To emphasize our position, we at this publication believe that there is an urgent need for hard-hitting reporting on pivotal and sensitive aspects of national governance in this country. This is sadly lacking in most places in this society’s once fearless and truly independent Fourth Estate. Matters that lack the above crucial elements, or fail to bring about those personal deficiency in work standing, or any diminishing the reputation of those bringing suit for defamation, as claimed, do not rise to the levels that they have been taken to, and succeeded in emerging victorious.
Sometimes, in the pace and heat of daily media pressures, honest mistakes are made, and in the rush to stake out what is truly believed to be fair comment on any issue, or situation. It is a longstanding bar that public figures are held to higher standard of proof, and that harsh, sometimes punishing, commentary are part of their official calling.
This was part of the crux of The Times’ defense, meaning that an error was made. In the Palin case it is that the error was not an instance of actual malice, but due primarily to the pressure cooker environment in which media professionals function, day in and day out, and with an eye to competitive forces multiplying.
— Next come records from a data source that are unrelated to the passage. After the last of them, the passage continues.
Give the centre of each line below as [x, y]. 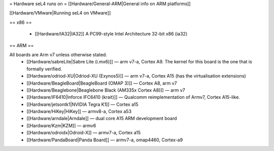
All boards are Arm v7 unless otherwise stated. [58, 54]
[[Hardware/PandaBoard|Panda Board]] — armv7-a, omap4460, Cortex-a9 [105, 140]
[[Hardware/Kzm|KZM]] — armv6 [61, 125]
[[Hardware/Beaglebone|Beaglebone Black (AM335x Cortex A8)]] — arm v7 [106, 90]
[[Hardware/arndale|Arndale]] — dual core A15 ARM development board [102, 119]
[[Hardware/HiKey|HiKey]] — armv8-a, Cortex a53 [79, 111]
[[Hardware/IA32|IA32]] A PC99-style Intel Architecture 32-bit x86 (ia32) [111, 34]
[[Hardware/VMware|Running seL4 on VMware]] [60, 13]
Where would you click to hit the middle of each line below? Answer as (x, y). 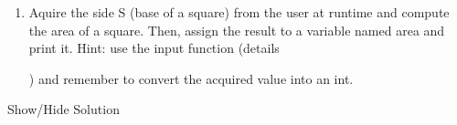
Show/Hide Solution (64, 109)
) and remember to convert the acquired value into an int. (191, 78)
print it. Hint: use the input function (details (154, 48)
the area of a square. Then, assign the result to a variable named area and (237, 30)
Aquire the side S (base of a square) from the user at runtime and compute (239, 12)
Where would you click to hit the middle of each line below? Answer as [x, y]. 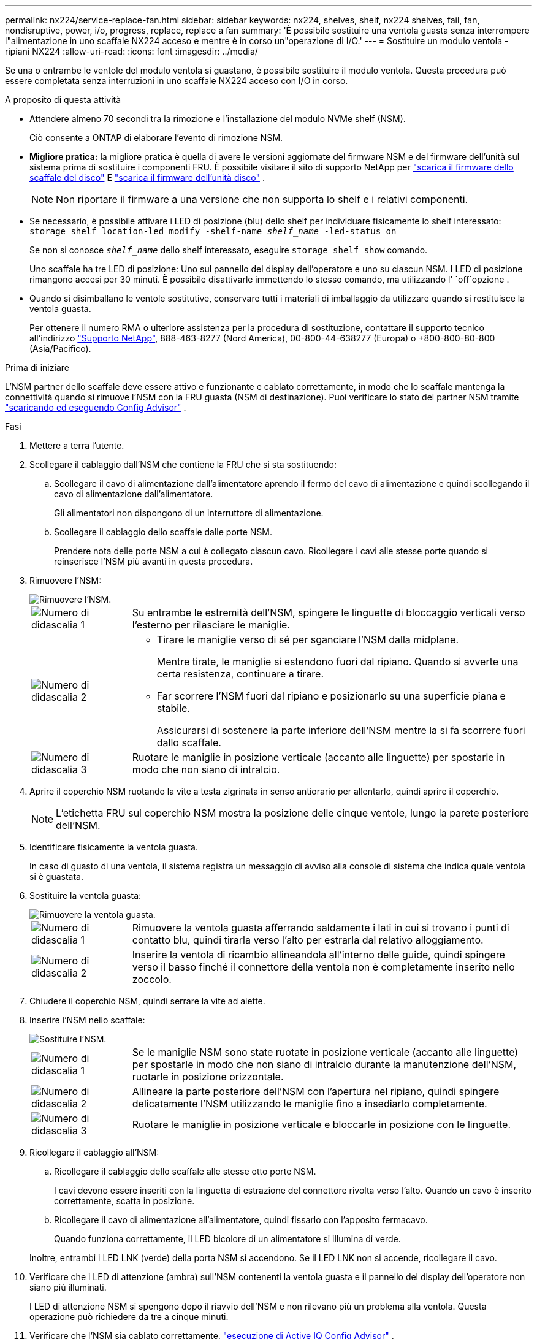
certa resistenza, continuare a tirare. [240, 674]
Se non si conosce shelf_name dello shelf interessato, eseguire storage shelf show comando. [229, 250]
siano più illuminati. [68, 1287]
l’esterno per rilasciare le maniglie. [211, 625]
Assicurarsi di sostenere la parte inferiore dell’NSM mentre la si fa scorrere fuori [341, 730]
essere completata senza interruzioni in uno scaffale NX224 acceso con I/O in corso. [177, 81]
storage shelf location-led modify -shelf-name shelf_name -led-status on [213, 231]
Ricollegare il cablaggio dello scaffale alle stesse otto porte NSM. [185, 1171]
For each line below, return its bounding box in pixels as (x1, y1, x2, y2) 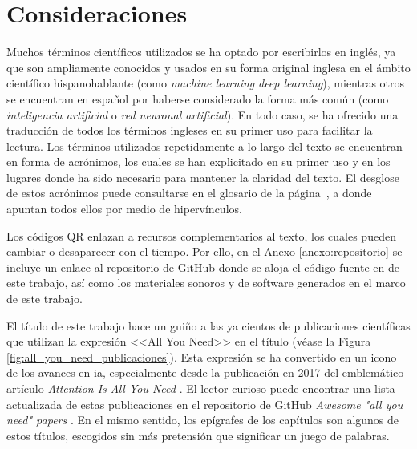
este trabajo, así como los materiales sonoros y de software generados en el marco (6, 274, 406, 291)
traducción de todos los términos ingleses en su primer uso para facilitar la (6, 122, 373, 139)
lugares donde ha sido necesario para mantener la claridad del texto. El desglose (6, 168, 399, 185)
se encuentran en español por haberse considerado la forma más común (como (6, 90, 389, 107)
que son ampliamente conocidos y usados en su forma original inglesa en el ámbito (6, 59, 411, 75)
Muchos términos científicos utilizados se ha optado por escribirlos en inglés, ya (6, 43, 396, 60)
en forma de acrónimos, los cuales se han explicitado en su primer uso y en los (6, 153, 391, 170)
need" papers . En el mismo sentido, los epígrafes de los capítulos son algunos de (6, 411, 399, 428)
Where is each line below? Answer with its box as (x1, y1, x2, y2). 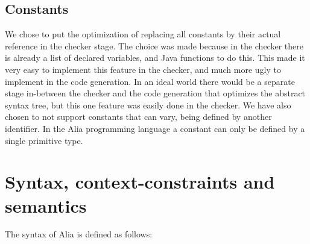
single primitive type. (5, 134, 83, 146)
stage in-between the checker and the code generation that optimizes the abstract (5, 87, 306, 99)
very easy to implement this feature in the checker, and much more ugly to (5, 63, 281, 75)
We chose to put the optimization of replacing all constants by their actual (5, 28, 281, 40)
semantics (5, 193, 87, 217)
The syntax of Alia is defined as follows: (5, 228, 153, 240)
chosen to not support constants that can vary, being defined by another (5, 110, 272, 123)
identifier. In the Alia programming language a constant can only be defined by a (5, 122, 305, 134)
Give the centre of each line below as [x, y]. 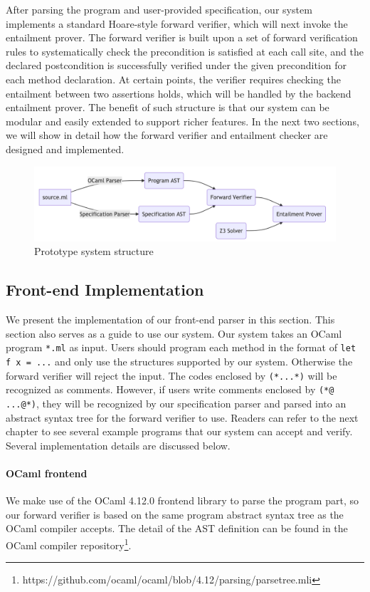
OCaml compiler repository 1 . [69, 544]
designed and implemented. [65, 149]
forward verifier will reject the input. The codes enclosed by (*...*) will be [171, 375]
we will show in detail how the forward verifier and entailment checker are [167, 135]
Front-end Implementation [105, 290]
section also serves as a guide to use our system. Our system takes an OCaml [174, 333]
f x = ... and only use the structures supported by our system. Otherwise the [179, 361]
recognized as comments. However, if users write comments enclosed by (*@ [170, 389]
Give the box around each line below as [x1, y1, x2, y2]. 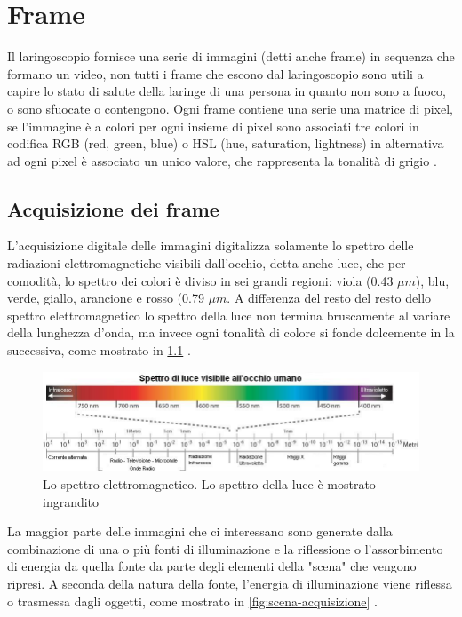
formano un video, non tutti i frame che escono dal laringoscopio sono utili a [7, 64, 424, 83]
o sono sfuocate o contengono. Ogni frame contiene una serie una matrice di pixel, [7, 99, 453, 117]
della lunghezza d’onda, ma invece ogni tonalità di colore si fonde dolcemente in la [7, 323, 455, 342]
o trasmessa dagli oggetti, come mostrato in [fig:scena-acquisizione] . [7, 591, 378, 610]
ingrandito [43, 492, 100, 510]
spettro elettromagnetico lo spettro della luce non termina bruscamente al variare [7, 305, 450, 324]
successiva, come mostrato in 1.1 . [7, 341, 191, 360]
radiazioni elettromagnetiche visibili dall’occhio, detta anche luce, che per [7, 254, 406, 273]
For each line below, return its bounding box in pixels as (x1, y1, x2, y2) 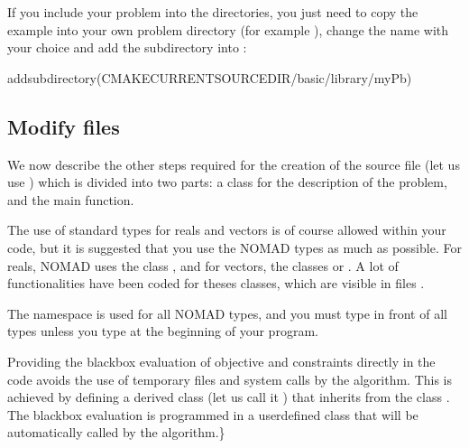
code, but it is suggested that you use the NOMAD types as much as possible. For (7, 238, 462, 257)
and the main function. (7, 190, 134, 209)
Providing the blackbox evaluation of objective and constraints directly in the (7, 351, 436, 370)
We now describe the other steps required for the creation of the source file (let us (7, 154, 460, 173)
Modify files (7, 112, 120, 140)
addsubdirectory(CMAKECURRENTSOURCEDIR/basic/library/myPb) (7, 68, 412, 87)
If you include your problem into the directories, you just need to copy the (7, 3, 418, 21)
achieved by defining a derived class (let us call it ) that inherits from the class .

Interestingly, it is a fact that the Times has not lost a libel case in America in five decades, where laws provide much more robust press protections than in other countries.
Moreover, when public figures are held in the same manner as ordinary members of the population, and do not have to “meet a high legal bar for proving harm from an unflattering article” American press freedom watchdogs warn that those who operate in the media world will tuck in their tails and retreat, doing disservice to public yearning for truths about how official business is conducted. This harms the public, there and here.